##### Data records
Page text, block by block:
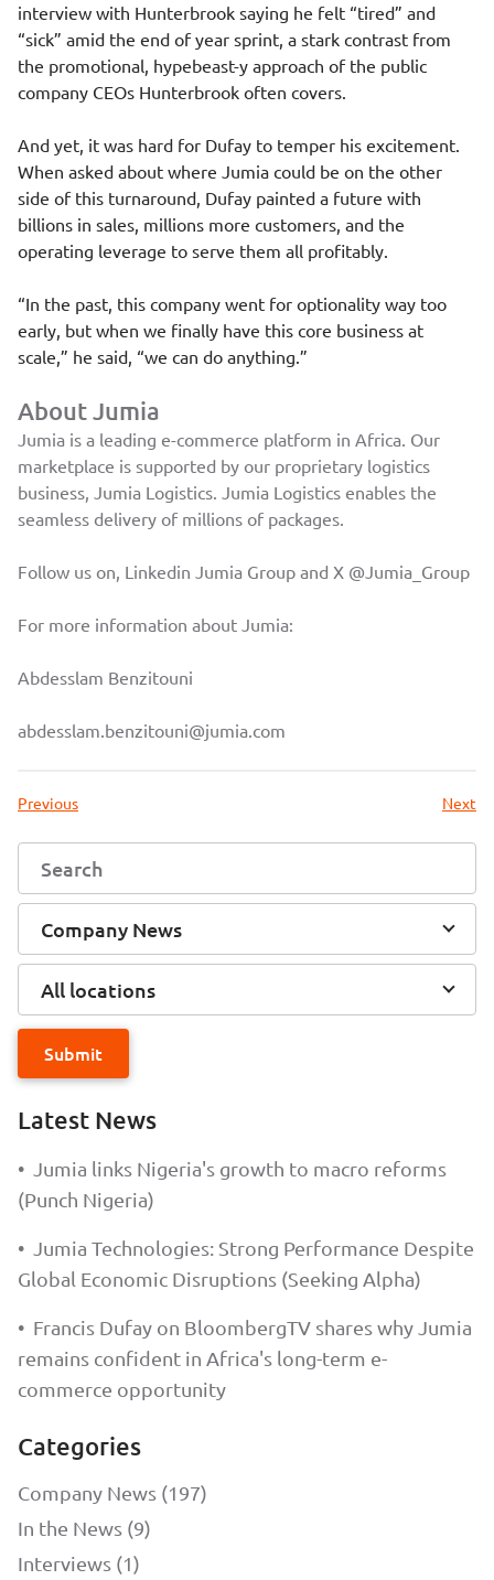
interview with Hunterbrook saying he felt “tired” and
“sick” amid the end of year sprint, a stark contrast from
the promotional, hypebeast-y approach of the public
company CEOs Hunterbrook often covers.
And yet, it was hard for Dufay to temper his excitement.
When asked about where Jumia could be on the other
side of this turnaround, Dufay painted a future with
billions in sales, millions more customers, and the
operating leverage to serve them all profitably.
“In the past, this company went for optionality way too
early, but when we finally have this core business at
scale,” he said, “we can do anything.”
About Jumia
Jumia is a leading e-commerce platform in Africa. Our
marketplace is supported by our proprietary logistics
business, Jumia Logistics. Jumia Logistics enables the
seamless delivery of millions of packages.
Follow us on, Linkedin Jumia Group and X @Jumia_Group
For more information about Jumia:
Abdesslam Benzitouni
abdesslam.benzitouni@jumia.com
Previous Next
Company News
All locations
Submit
Latest News
•
Jumia links Nigeria's growth to macro reforms
(Punch Nigeria)
•
Jumia Technologies: Strong Performance Despite
Global Economic Disruptions (Seeking Alpha)
• Francis Dufay on BloombergTV shares why Jumia
remains confident in Africa's long-term e-
commerce opportunity
Categories
Company News (197)
In the News (9)
Interviews (1)
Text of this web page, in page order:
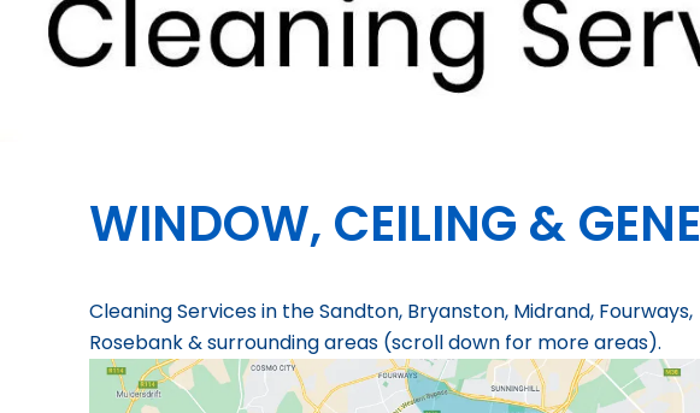
WINDOW, CEILING &
Cleaning Services in the Sandton, Bryanston, Midrand, Fourways,
Rosebank & surrounding areas (scroll down for more areas).
##########
• [Work to complete]: Return every entry above word for word, and include no images.

• [Output for this exercise]:
Page text, block by block:
interview with Hunterbrook saying he felt “tired” and
“sick” amid the end of year sprint, a stark contrast from
the promotional, hypebeast-y approach of the public
company CEOs Hunterbrook often covers.
And yet, it was hard for Dufay to temper his excitement.
When asked about where Jumia could be on the other
side of this turnaround, Dufay painted a future with
billions in sales, millions more customers, and the
operating leverage to serve them all profitably.
“In the past, this company went for optionality way too
early, but when we finally have this core business at
scale,” he said, “we can do anything.”
About Jumia
Jumia is a leading e-commerce platform in Africa. Our
marketplace is supported by our proprietary logistics
business, Jumia Logistics. Jumia Logistics enables the
seamless delivery of millions of packages.
Follow us on, Linkedin Jumia Group and X @Jumia_Group
For more information about Jumia:
Abdesslam Benzitouni
abdesslam.benzitouni@jumia.com
Previous Next
Company News
All locations
Submit
Latest News
•
Jumia links Nigeria's growth to macro reforms
(Punch Nigeria)
•
Jumia Technologies: Strong Performance Despite
Global Economic Disruptions (Seeking Alpha)
• Francis Dufay on BloombergTV shares why Jumia
remains confident in Africa's long-term e-
commerce opportunity
Categories
Company News (197)
In the News (9)
Interviews (1)
Text of this web page, in page order:
WINDOW, CEILING &
Cleaning Services in the Sandton, Bryanston, Midrand, Fourways,
Rosebank & surrounding areas (scroll down for more areas).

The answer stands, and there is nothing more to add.